Remember when I asked who was responsible for determining what an average child should look like? The answer is surprising, and there’s no way to discuss it without sounding like some kind of basement troll conspiracy theorist. In a nutshell, when we talk about public education, we are referring to compulsory schooling. Meaning, mandatory attendance of school, six hours a day, five days a week, nine months a year, for twelve years. Do we actually need that much schooling to transmit fundamental academics? Really? Have you ever asked? And if you did, were you ever given satisfactory proof of its necessity? There is no evidence, at all, anywhere, to prove children need formal education for that long. Benjamin Franklin, who lived before compulsory schooling laws went into effect, started his own Independent Newspaper when he was 15 years old. Can you imagine if he had been forced to remain in public school until 18? What could today’s children accomplish if their entire day, week, and year were not determined by what is, when you think about it, a rather uncompromising and entrapping schedule.
Before compulsory schooling, children learned from family and their community. They often found apprenticeships around 13 (what today is considered a helpless child), and learned a trade by doing. Children were not removed from the community, but were an active, creative, and necessary part of it. These days, if you see kids at the store during a Monday afternoon, they are out of place. That doesn’t seem right. What has the American culture done to itself?

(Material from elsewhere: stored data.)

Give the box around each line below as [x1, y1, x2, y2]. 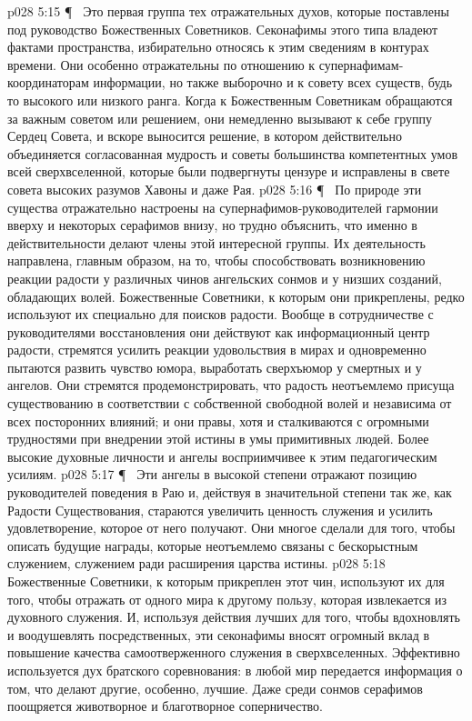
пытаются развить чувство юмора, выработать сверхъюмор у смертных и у [7, 357, 422, 376]
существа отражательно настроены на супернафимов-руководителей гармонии [7, 197, 438, 216]
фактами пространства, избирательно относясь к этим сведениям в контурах [7, 37, 429, 56]
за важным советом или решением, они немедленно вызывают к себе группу [7, 108, 433, 127]
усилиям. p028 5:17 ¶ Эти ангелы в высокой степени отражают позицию [7, 465, 417, 484]
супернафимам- [318, 55, 404, 74]
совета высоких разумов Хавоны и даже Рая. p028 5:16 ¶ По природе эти [7, 179, 422, 198]
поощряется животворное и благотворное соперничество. [7, 696, 323, 716]

Compulsory schooling became a thang in the early 1900s, about the time a tremendous number of epic douchebags were diving into their vaults of gold. You may recall their names: George Peabody, Andrew Carnegie, and John D. Rockefeller are a few.
These were the Scrooge McDucks of their age, and they realized mandatory education was the most effective way of creating a harmless electorate, servile labor force, and horde of mindless consumers. I wish I was being dramatic.
Before these social barons got involved, school was not something one went to, nor was it a legal obligation. Washington, Franklin, Jefferson, Lincoln…these dudes were not the products of a school system. They were self-educated men, and they excelled because they pursued their passions. Lincoln, for example, had less than a year of formal schooling, and the majority of his childhood was spent as a farmer and carpenter (this is why he was good with the ax). Still think we need 12 years of structured schooling? Here’s a fun aside.
Everyone knows Lincoln is one of the most famous lawyers in history, but he didn’t study law, he read law, and he passed the bar at 27 years old. Being a country man, he was out of his league when asked to defend a high-profile, city client. The city lawyers sharing the case thought Lincoln was dumber than snake mittens, so they basically stood him up when the case was moved to another city. Realizing the game had changed, Lincoln identified what he didn’t know, filled the gaps, then PWNed those jerks at a later date as the president. BOOM!
The basic idea behind mandatory school laws was essentially Social Darwinism — a method of ensuring poor and middle class children were not misfits in the streets, but productive members of society… productive for the social elite, that is. You see, in Lincoln’s time, our society was still (mostly) Libertarian. Everyone was still inventing stuff. Gobs and gobs of fantastic inventions and patents galore. But, the country was making a gradual shift from a productive economy of rural start-ups (when innovation is necessary for survival), to industrialized consumerism. It started with the Civil War, then bled into the World Wars. Compulsory attendance laws would be the legacy of an after-war world.
So, lets jump back to the business barons.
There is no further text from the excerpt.